Word for word, repeat the records, leaving every picture behind.

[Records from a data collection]
══════════
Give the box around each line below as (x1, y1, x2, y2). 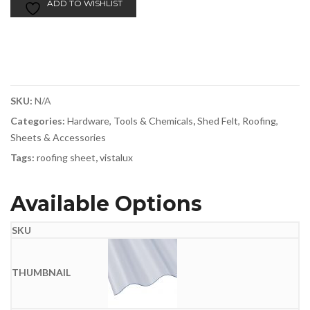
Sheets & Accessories (10, 131, 106, 143)
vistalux (100, 152, 133, 163)
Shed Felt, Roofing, (197, 115, 278, 127)
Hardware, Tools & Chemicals (67, 115, 193, 127)
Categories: (10, 115, 67, 127)
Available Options (10, 191, 202, 217)
══════════
• EXERCISE SOLUTION
Give the box around each line below as (x1, y1, x2, y2). 
Sheets & Accessories (10, 131, 106, 143)
vistalux (100, 152, 133, 163)
Shed Felt, Roofing, (197, 115, 278, 127)
Hardware, Tools & Chemicals (67, 115, 193, 127)
Categories: (10, 115, 67, 127)
Available Options (10, 191, 202, 217)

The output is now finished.